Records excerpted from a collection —

Start of Block

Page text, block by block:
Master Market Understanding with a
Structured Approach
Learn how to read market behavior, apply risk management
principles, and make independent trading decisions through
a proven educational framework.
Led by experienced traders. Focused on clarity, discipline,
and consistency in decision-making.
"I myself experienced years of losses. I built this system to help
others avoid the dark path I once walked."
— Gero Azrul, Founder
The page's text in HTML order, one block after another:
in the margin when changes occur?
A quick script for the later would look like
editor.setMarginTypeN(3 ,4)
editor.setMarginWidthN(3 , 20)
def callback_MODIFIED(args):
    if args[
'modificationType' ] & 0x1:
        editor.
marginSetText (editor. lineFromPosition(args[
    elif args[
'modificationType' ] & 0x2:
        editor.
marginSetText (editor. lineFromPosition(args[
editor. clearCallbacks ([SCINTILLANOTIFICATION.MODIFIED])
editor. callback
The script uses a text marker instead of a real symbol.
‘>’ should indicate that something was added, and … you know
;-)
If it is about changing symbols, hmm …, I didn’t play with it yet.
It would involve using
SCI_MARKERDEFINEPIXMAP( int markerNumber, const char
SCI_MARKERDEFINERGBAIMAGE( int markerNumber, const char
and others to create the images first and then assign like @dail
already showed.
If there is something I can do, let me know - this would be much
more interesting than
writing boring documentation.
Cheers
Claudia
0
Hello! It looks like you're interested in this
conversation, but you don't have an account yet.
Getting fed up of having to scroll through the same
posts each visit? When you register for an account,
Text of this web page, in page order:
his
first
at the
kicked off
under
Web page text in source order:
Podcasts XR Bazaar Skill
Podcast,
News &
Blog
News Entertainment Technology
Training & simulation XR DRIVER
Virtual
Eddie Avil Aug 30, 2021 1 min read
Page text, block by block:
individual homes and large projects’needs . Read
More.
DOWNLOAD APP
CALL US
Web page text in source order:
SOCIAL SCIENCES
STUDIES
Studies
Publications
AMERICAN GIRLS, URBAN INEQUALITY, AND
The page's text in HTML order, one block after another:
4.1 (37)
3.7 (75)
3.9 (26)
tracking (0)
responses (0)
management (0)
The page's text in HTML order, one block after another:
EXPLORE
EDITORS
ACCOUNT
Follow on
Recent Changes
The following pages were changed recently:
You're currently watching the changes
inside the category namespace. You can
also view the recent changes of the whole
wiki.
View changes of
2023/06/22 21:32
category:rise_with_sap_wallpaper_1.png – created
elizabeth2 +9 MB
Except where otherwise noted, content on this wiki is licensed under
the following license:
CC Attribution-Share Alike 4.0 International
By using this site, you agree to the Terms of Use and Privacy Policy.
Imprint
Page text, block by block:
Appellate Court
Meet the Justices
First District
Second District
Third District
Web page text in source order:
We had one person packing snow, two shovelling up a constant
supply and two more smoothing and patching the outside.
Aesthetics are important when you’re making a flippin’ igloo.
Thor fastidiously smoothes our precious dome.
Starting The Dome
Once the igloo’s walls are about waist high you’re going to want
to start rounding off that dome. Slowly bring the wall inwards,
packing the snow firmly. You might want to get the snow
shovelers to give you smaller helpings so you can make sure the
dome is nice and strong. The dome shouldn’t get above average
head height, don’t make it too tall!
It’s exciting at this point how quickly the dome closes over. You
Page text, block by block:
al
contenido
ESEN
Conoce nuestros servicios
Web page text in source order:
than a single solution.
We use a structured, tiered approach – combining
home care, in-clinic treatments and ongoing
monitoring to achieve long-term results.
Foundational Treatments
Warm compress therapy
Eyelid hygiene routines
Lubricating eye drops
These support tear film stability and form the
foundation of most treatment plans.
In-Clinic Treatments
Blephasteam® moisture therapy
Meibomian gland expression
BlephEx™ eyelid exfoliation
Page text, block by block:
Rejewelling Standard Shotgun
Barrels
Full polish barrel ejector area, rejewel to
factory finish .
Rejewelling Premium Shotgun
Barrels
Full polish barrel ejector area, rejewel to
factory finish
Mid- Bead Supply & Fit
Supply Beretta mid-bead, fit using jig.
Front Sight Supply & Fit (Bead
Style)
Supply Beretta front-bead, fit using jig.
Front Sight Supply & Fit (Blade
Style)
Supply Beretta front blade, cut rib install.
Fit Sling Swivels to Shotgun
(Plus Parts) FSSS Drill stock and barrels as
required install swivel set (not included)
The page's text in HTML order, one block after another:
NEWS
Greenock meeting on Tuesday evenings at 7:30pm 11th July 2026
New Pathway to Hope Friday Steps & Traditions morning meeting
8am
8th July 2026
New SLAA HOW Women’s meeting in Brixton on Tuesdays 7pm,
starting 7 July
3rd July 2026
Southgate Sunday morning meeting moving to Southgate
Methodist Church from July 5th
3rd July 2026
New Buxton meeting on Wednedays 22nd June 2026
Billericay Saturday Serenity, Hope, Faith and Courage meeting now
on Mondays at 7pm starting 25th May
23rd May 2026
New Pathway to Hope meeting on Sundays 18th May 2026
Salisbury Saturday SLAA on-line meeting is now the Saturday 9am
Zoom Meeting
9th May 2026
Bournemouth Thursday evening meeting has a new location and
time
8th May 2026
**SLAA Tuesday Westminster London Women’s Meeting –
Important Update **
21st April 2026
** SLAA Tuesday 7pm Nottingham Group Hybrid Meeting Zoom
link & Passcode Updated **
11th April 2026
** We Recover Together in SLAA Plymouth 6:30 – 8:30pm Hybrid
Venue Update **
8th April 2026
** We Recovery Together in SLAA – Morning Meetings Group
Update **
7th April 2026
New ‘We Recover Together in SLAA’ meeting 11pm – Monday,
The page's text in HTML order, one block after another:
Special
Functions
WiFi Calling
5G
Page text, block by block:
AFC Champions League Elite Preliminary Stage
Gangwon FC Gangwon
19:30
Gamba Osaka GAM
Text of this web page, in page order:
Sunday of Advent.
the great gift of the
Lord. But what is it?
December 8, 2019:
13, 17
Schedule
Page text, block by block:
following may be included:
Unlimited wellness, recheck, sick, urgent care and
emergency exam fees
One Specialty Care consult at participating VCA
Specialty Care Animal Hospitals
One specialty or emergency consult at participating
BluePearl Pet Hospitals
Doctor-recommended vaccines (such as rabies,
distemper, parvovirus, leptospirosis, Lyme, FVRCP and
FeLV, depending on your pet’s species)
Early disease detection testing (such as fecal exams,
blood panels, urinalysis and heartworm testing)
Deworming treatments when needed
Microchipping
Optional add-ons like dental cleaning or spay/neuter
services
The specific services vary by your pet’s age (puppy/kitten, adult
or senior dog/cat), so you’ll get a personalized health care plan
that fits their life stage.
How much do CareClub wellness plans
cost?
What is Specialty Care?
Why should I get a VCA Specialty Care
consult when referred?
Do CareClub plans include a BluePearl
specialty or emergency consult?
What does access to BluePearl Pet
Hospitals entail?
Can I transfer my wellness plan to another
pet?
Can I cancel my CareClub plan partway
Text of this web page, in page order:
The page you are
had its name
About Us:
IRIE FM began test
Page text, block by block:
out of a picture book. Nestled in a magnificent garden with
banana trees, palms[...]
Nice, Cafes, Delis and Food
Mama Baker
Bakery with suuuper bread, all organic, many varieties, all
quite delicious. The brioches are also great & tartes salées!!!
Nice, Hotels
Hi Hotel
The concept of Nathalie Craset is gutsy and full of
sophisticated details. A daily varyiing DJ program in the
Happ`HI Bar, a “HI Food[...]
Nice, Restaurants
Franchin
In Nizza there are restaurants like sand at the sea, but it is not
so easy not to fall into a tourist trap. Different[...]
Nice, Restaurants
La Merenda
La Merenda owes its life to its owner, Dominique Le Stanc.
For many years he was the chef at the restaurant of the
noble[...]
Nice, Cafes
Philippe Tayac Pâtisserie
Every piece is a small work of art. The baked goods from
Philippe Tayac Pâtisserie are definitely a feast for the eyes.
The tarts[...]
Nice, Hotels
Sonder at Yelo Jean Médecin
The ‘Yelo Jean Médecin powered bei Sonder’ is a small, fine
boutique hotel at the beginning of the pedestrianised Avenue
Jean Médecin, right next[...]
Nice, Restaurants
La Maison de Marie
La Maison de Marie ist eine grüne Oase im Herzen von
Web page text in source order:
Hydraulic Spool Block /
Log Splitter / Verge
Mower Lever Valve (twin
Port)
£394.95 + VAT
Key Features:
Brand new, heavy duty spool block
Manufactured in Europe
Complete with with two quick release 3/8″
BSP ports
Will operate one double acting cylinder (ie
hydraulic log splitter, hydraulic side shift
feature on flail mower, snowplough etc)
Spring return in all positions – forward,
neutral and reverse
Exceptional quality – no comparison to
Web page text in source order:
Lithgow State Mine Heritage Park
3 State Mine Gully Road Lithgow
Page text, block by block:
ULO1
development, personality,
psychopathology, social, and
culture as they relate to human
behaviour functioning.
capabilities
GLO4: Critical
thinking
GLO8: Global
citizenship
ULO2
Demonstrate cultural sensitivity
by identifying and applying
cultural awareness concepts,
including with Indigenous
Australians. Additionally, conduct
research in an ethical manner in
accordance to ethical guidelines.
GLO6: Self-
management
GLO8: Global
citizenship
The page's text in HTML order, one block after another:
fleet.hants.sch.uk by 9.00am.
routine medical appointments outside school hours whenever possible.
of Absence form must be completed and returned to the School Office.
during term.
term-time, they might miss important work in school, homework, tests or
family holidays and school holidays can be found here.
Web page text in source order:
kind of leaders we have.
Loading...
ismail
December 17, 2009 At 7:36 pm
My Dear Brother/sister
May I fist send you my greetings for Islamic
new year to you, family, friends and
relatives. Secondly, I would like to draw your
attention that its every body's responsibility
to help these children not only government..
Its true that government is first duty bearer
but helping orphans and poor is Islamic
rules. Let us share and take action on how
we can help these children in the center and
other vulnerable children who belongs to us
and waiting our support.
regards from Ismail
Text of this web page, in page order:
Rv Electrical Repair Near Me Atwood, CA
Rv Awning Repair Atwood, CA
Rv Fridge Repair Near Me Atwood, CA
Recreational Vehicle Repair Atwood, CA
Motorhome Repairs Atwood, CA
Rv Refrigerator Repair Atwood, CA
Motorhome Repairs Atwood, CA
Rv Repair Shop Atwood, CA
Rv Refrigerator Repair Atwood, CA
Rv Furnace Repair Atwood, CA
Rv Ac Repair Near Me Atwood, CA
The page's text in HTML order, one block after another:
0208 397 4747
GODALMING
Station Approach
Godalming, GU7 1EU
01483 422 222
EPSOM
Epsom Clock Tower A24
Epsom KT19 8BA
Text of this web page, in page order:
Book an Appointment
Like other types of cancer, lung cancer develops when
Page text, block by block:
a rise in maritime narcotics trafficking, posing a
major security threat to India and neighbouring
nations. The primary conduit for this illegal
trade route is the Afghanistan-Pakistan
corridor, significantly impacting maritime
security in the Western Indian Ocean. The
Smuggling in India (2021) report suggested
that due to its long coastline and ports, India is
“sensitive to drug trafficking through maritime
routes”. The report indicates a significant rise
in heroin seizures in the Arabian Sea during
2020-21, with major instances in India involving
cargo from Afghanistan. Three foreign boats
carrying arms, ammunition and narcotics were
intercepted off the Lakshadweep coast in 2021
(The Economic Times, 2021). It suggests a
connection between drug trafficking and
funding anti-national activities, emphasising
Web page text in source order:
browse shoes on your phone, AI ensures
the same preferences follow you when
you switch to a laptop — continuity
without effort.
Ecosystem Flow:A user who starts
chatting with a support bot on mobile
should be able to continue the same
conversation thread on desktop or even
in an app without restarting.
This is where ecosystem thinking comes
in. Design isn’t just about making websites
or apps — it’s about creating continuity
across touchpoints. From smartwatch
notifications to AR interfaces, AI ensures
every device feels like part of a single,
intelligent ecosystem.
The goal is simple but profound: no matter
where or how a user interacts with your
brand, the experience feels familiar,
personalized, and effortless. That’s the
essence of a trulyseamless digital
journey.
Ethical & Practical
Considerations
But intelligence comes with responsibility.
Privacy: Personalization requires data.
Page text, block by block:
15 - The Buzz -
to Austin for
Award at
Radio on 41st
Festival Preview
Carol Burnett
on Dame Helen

End of Block

What you will do —
Reproduce exactly the entries above, limited to the lines from the one with "emergency exam fees" through the one with "Do CareClub plans include a BluePearl", both included.

Your solution —
emergency exam fees
One Specialty Care consult at participating VCA
Specialty Care Animal Hospitals
One specialty or emergency consult at participating
BluePearl Pet Hospitals
Doctor-recommended vaccines (such as rabies,
distemper, parvovirus, leptospirosis, Lyme, FVRCP and
FeLV, depending on your pet’s species)
Early disease detection testing (such as fecal exams,
blood panels, urinalysis and heartworm testing)
Deworming treatments when needed
Microchipping
Optional add-ons like dental cleaning or spay/neuter
services
The specific services vary by your pet’s age (puppy/kitten, adult
or senior dog/cat), so you’ll get a personalized health care plan
that fits their life stage.
How much do CareClub wellness plans
cost?
What is Specialty Care?
Why should I get a VCA Specialty Care
consult when referred?
Do CareClub plans include a BluePearl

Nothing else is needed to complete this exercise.